Manchurian Mandate

The Republicans are cranking up their brainwashing campaign.

The day after the election, Mossback noticed that an online reader had found the column by Googling "election results + suicide."

I should have expected that the outcome would seem bleak enough to justify including the Crisis Clinic's hot-line number at the end of my column. Or perhaps the Googler was hoping to find that old Mossback was getting ready to do the Aurora Bridge without a bungee cord.

But Mossback is durable, hunkered down, and not at all depressed. My mood swings between reflective and angry—but hardly down. I have voted for so few winners at the presidential level it's not even funny, so every four years I'm prepared for a kick to the gut. Besides, I've been skeptical of a John Kerry win, a worry that increased after I witnessed his flabby campaign rally in Tacoma. One of my most popular columns this year asked back in July, "What if Bush wins?" Readers inundated me with responses because, deep down, every liberal was thinking the unthinkable. We all knew in our heart of hearts that this was Bush's election to lose—or steal.

Mossback's momma taught him to prepare for the worst, so, with the exception of a few exit-poll-fueled hours of hopefulness on Election Day, things went pretty much as expected.

There are a few things about 2004 I'd like to address.

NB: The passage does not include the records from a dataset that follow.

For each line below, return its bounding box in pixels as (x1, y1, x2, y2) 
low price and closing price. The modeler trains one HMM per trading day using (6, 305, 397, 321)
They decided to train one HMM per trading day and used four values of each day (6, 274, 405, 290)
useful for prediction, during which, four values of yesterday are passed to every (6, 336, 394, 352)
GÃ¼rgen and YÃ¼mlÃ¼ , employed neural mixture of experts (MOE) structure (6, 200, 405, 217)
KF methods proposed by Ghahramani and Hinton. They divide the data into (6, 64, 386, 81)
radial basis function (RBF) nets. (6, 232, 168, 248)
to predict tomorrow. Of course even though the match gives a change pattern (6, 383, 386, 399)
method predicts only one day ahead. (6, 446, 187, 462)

I hardly need to point out the absurdity of the so-called "mandate" the Republicans and mainstream media have declared for Bush. This election was won by the equivalent of a three-pointer at the buzzer in basketball. No landslide, no rout. And that's assuming there was no result-overturning fraud in Ohio or Florida (is Florida the new Florida?). Remember when the pundits—back in the 1980s and early 1990s—would look at the electoral map and say they could find almost no credible scenario for Democrats to win? Now winning scenarios are multiple, and many blue states are solid. You might call Kerry a flip-flopper, but he's been one of the most consistent liberals in the U.S. Senate, and despite that, he came within a whisker of the White House. Instead of worrying that he did worse than Al Gore, we could be celebrating how much better he did than Michael Dukakis.

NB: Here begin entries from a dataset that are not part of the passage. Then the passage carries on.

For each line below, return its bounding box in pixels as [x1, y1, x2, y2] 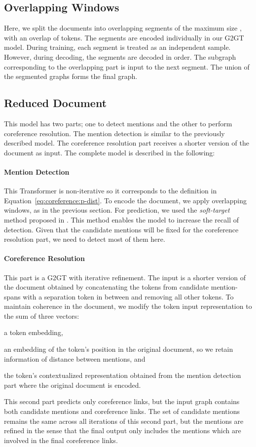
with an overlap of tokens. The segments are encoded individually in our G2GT [4, 32, 244, 42]
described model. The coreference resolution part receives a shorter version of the [4, 138, 249, 148]
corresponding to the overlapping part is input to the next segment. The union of [4, 61, 250, 72]
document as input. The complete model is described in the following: [4, 147, 215, 157]
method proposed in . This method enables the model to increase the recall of [4, 214, 239, 224]
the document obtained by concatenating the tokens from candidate [4, 282, 209, 292]
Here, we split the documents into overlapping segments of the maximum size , [4, 23, 242, 33]
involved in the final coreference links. [4, 435, 118, 445]
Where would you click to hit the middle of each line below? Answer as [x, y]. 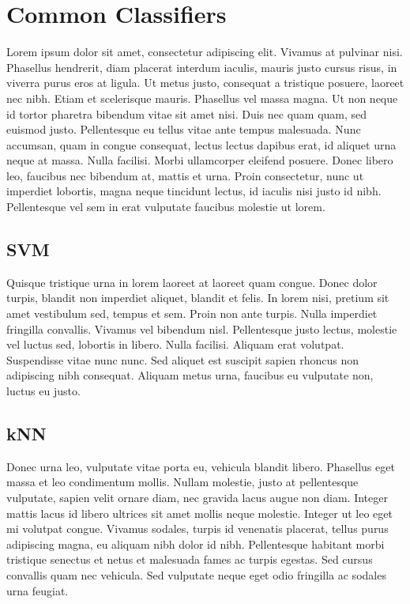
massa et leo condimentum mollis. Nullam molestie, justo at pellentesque [182, 482]
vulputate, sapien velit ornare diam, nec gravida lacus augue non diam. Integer [197, 497]
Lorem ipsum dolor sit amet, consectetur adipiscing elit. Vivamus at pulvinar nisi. [205, 52]
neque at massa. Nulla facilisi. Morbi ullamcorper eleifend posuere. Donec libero [200, 160]
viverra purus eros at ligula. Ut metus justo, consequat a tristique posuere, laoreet [205, 83]
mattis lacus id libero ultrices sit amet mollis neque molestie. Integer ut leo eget [199, 513]
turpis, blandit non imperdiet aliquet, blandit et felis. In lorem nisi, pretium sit [198, 298]
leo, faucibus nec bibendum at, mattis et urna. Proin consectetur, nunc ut [185, 175]
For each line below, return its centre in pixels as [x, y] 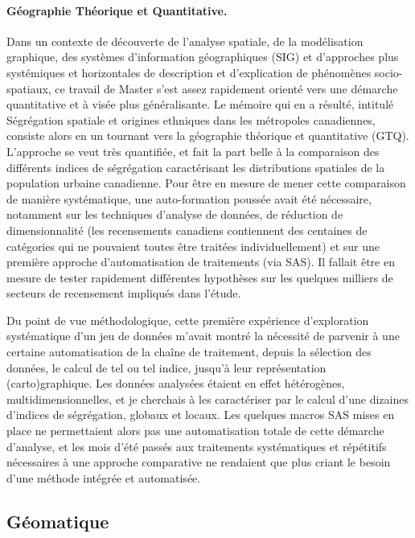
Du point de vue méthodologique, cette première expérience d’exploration [188, 320]
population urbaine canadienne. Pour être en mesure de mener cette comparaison [206, 183]
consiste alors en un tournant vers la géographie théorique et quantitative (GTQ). [208, 136]
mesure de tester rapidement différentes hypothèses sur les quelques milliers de [200, 277]
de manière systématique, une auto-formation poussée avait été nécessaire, [189, 198]
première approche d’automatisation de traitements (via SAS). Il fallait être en [201, 262]
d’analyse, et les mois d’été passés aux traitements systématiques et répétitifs [197, 446]
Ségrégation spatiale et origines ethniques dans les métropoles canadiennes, [191, 119]

That doesn't mean the Democrats don't have problems. Unfortunately, their real problems are bigger than tweaking turnout or appealing to niche groups. Consultant James Carville says they need a "narrative," not simply a "litany," of issues and proposals, and that's very true as far as it goes. But they can't act like the guy who races alongside the parade to get in front and declare himself the leader of it. They actually have to head in a direction they believe in. And despite Carville's admonition that D's need to be "born again," embracing religion is not the way to go. Being religious, sure; but Democrats must continue to stand for keeping church and state separate, or we're doomed to a bipartisan theocracy.

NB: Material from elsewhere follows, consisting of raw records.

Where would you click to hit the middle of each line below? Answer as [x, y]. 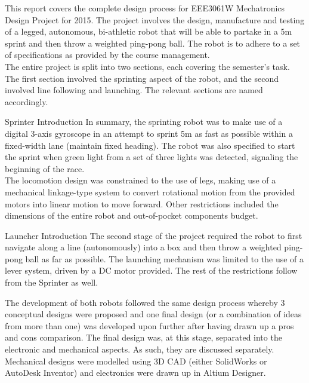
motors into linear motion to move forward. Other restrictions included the [142, 203]
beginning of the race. [45, 168]
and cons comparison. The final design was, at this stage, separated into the [143, 337]
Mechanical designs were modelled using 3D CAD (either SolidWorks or [136, 361]
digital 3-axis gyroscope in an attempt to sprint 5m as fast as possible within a [149, 133]
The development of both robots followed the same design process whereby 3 [145, 302]
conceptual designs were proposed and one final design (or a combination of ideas [153, 314]
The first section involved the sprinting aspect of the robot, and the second [142, 78]

The dangers of niche-chasing are exemplified by the youth vote, which produced both good and bad news for the D's. True, millions more young voters voted than in 2000, and most voted for Kerry. But the overall percentage who voted merely kept pace with 2000: The turnout of the 18-to-29 crowd was a measly 17 percent, despite all the celebrity pandering. And in a case of "be careful what you wish for," CNN's exit polling in Washington's governor's race reveals that 57 percent of the 18-to-29 vote went to Dino Rossi! In the words of Hunter S. Thompson: "Yeah, we rocked the vote all right. Those little bastards betrayed us again."

I'll say it again: It's not enough to drag people to the polls because of their age, race, or ethnicity. You have to lead them there based on—guess what?—values.

One overlooked trend in the election was that third parties played absolutely no role in the outcome for the first time since 1992. In recent years, Ralph Nader, Pat Buchanan, and Ross Perot helped determine winners and losers by taking votes or skewing the dynamics. (Remember the "Jews for Buchanan" butterfly ballot debacle?) But in 2004, a bipolarized nation overwhelmingly chose between D's and R's. The third parties combined took less than 1 percent of the presidential vote, a stunning decline. Ralph Nader, the Greens, and Libertarians were all down. This was a Red vs. Blue election, with no room for green, brown, or polka dot.

One thing we can expect from Bush and company is more of the same. Especially in the saying-one-thing-and-meaning-another department. The day after the election, responding to the media's hunger for national "unity," Bush said, "I'll reach out to everyone who shares our goals." Insert smirk here. This, of course, is a promise not to reach out at all. You don't reach out to people who already agree with you, you reach out to people who don't and try to work something out.

But Bush's right-wing supporters gleefully read the code as a message to them: a promise to finally be fully embraced and empowered by the administration to do God's will. "Now comes the revolution," exclaimed far-right fund-raiser Richard Viguerie after the election.

If you're not with them, prepare to man the barricades. There are only 56,000,000 of us, and they'll be coming for us long before 2008.